• [Task objective]: May I have the line containing "Las mejores rutas" and every line after it through the end of the data, repeated exactly and with no other lines?

• [Task material]:
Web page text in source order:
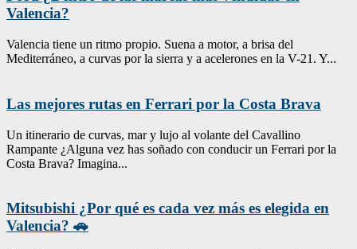
Valencia?
Valencia tiene un ritmo propio. Suena a motor, a brisa del
Mediterráneo, a curvas por la sierra y a acelerones en la V-21. Y...
Las mejores rutas en Ferrari por la Costa Brava
Un itinerario de curvas, mar y lujo al volante del Cavallino
Rampante ¿Alguna vez has soñado con conducir un Ferrari por la
Costa Brava? Imagina...
Mitsubishi ¿Por qué es cada vez más es elegida en
Valencia? 🚗

• [Answer area]:
Las mejores rutas en Ferrari por la Costa Brava
Un itinerario de curvas, mar y lujo al volante del Cavallino
Rampante ¿Alguna vez has soñado con conducir un Ferrari por la
Costa Brava? Imagina...
Mitsubishi ¿Por qué es cada vez más es elegida en
Valencia? 🚗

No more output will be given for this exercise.